**REQUIRED ACTION**
With the pictures left out, print exactly the lines below that run from the one containing "a backdrop but an [50, 194, 212, 217]" through the one containing "திருப்பதி ஏழுமலையான் (184, 228)".

(Stored data entries)

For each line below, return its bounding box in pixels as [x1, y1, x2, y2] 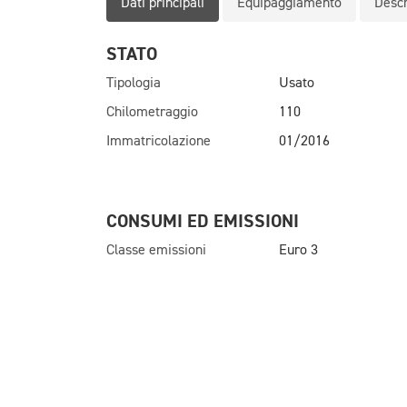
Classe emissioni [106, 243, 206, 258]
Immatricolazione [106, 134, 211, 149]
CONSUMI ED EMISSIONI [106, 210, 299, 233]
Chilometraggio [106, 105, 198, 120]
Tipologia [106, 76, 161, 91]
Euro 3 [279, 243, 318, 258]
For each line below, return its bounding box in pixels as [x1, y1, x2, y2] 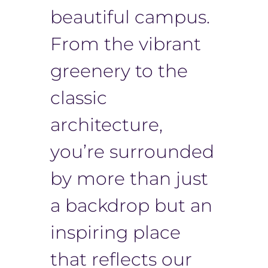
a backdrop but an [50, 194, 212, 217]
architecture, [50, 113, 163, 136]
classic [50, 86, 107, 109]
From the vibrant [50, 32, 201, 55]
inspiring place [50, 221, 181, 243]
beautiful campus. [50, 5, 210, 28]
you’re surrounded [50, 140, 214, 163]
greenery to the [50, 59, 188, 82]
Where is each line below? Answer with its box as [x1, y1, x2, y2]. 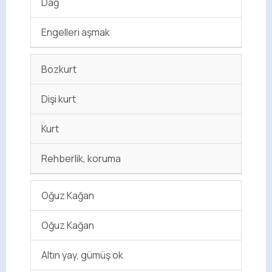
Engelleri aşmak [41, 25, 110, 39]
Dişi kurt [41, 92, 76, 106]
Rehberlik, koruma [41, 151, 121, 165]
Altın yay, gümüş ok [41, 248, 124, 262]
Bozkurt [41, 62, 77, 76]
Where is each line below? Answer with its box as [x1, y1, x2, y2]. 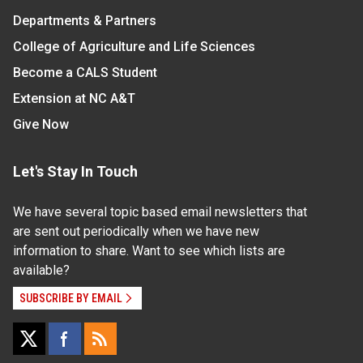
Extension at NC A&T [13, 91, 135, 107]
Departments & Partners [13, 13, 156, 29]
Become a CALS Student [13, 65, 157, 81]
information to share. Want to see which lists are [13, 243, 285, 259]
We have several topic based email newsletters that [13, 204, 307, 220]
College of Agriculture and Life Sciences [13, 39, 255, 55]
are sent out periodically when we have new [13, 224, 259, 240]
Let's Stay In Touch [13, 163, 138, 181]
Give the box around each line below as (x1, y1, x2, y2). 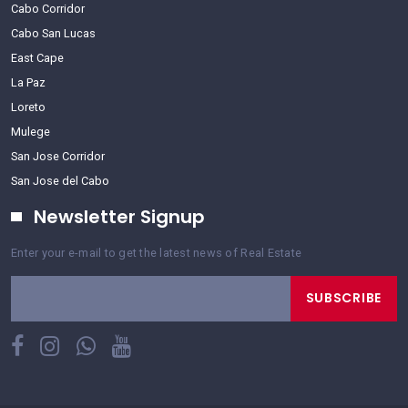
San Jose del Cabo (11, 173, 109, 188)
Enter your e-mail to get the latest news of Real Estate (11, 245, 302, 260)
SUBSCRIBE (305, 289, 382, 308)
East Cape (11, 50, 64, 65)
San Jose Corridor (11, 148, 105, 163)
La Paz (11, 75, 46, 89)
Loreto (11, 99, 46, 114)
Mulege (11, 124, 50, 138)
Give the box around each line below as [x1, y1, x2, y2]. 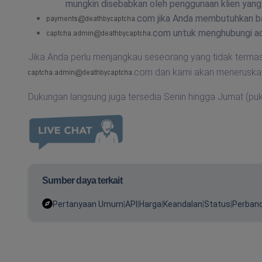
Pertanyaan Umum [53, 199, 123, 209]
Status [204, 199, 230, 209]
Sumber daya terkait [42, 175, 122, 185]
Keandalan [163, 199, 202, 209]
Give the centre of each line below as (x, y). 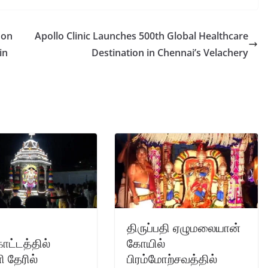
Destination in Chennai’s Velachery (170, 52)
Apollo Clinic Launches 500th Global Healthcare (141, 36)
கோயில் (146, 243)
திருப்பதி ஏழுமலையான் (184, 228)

---

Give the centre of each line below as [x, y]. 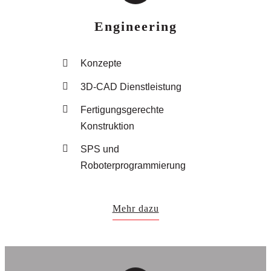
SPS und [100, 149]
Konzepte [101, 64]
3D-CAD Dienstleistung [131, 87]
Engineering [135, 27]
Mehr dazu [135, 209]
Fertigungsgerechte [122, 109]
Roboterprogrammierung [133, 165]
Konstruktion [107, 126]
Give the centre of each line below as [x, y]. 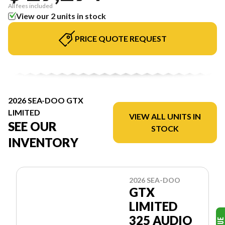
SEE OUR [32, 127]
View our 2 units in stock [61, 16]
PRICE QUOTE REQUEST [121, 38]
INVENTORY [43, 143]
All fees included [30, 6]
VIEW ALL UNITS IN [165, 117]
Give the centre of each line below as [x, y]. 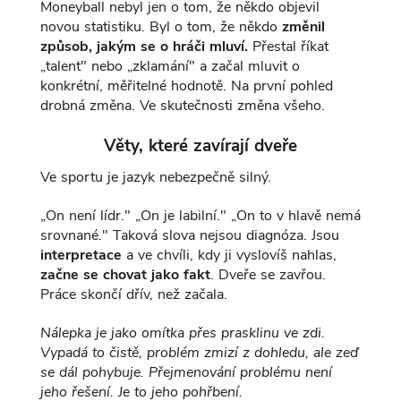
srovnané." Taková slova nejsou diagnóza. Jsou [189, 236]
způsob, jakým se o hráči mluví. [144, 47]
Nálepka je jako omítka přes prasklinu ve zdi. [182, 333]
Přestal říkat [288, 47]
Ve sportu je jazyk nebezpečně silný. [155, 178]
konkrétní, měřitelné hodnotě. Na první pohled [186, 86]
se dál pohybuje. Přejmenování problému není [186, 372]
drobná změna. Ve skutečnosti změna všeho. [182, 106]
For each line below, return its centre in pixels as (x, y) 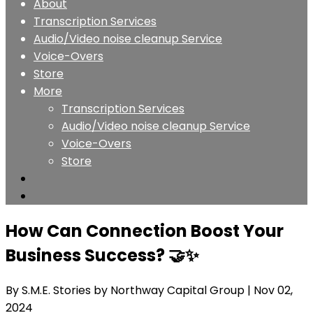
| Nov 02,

**TASK SOLUTION**
a backdrop but an [50, 194, 212, 217]
architecture, [50, 113, 163, 136]
classic [50, 86, 107, 109]
From the vibrant [50, 32, 201, 55]
inspiring place [50, 221, 181, 243]
beautiful campus. [50, 5, 210, 28]
you’re surrounded [50, 140, 214, 163]
greenery to the [50, 59, 188, 82]
Where is each line below? Answer with its box as [x1, y1, x2, y2]. 
Engelleri aşmak [41, 25, 110, 39]
Dişi kurt [41, 92, 76, 106]
Rehberlik, koruma [41, 151, 121, 165]
Altın yay, gümüş ok [41, 248, 124, 262]
Bozkurt [41, 62, 77, 76]
Where is each line below? Answer with its box as [x1, y1, x2, y2]. 
Extension at NC A&T [13, 91, 135, 107]
Departments & Partners [13, 13, 156, 29]
Become a CALS Student [13, 65, 157, 81]
information to share. Want to see which lists are [13, 243, 285, 259]
We have several topic based email newsletters that [13, 204, 307, 220]
College of Agriculture and Life Sciences [13, 39, 255, 55]
are sent out periodically when we have new [13, 224, 259, 240]
Let's Stay In Touch [13, 163, 138, 181]
Give the box around each line below as (x1, y1, x2, y2). 
San Jose del Cabo (11, 173, 109, 188)
Enter your e-mail to get the latest news of Real Estate (11, 245, 302, 260)
SUBSCRIBE (305, 289, 382, 308)
East Cape (11, 50, 64, 65)
San Jose Corridor (11, 148, 105, 163)
La Paz (11, 75, 46, 89)
Loreto (11, 99, 46, 114)
Mulege (11, 124, 50, 138)
Give the box around each line below as [x1, y1, x2, y2]. 
Pertanyaan Umum [53, 199, 123, 209]
Status [204, 199, 230, 209]
Sumber daya terkait [42, 175, 122, 185]
Keandalan [163, 199, 202, 209]
Give the centre of each line below as (x, y). 
Destination in Chennai’s Velachery (170, 52)
Apollo Clinic Launches 500th Global Healthcare (141, 36)
கோயில் (146, 243)
திருப்பதி ஏழுமலையான் (184, 228)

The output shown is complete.